Both cases took place in my home city of Leicester, but there will be examples from every city, town, village and hamlet in the country. What do the two stories have in common? First, both clients were helped by the same advice agency. The crucial point is that they were helped using legal aid. Advice was given and lives were changed. If this Bill goes through in its present form, this sort of life-changing advice would probably never have been given. Those two clients who had real legal problems would not have been legally helped.
It does not take much imagination or knowledge of the world to know that events in both cases would have gone downhill fast if advice had not been given. Not just the mothers themselves but, one suspects, their children would have suffered. The state would have had to pick up the pieces at a much later stage when much more damage would have been done. If the Bill goes through, welfare benefit advice will be out of scope, not just at the beginning but at the end, too. The costs of the Leicester law service organisation that took up this case are negligible. We have heard about the small costs of each case of this type. They are tiny compared with the social and real financial costs if there had been no early intervention.
How can the Government be so stupid to think that what they are proposing can do anything but harm? I speak with all the strength that I have in support of the amendment moved so passionately by the noble Baroness, Lady Doocey, who has given a lifetime’s service to disabled people.

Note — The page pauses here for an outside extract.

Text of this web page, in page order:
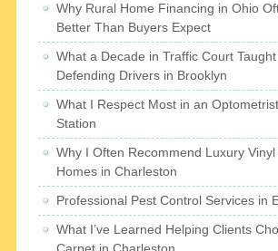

I agree with other noble Lords who have said that her amendment is central to what we have to debate and decide on in this Bill. Her amendment would return to the scope of legal aid: advice and assistance on eligibility for welfare benefits, applications for welfare benefits, and appeals against the decisions of granting authorities. Although the expertise of the noble Baroness, as has been said around the House, is in helping disabled people, her amendments, as she would be the first to say, cover a much wider group in society than merely those who are disabled; they cover all citizens who find themselves in that position.
The amendment is identical to that tabled in another place in Committee and on Report by my party. The first time—in the Public Bill Committee—the amendment was defeated on Division by the government parties, but on Report the Liberal Democrat Members of the Public Bill Committee tabled an amendment to the same effect. Unfortunately, because of a heavily guillotined timetable, and, I am sad to say, filibustering by those who should have known better, no debate and thus no vote was held. It is possible that had the vote been taken in another place, we might not have this question quite in the form it is in today.
There is rightly great strength of feeling from all sides of the Committee about the removal of advice on welfare benefits. There is a real fear that it will lead quickly to a downgrading in the efficiency of a system that, while not perfect, has worked pretty well over 40 or 50 years, and which, crucially, has been supported by all Governments of whatever complexion and by all major political parties in this country. There is consensus that the state has an obligation to provide this sort of help for the poor, for disabled people and for those who need help—it could be any one of us in certain parts of our lives—because it is both practical and humane.
There is great concern that if the Bill goes through as it stands we will lose that and, as my noble friend said, be diminished as a country in how we conduct ourselves. That is why this issue is so central. It will drive tens of thousands of litigants-in-person to try to deal with complex issues that they might not fully understand or be able to communicate. Thousands of people will be left without a lifeline. Those who have real cases will have to join a queue because tribunals will take so long to reach their cases. Then people might find themselves completely destitute: their homes at threat, relationships breaking down, and their children helpless. There will be that drive downwards that we see so often.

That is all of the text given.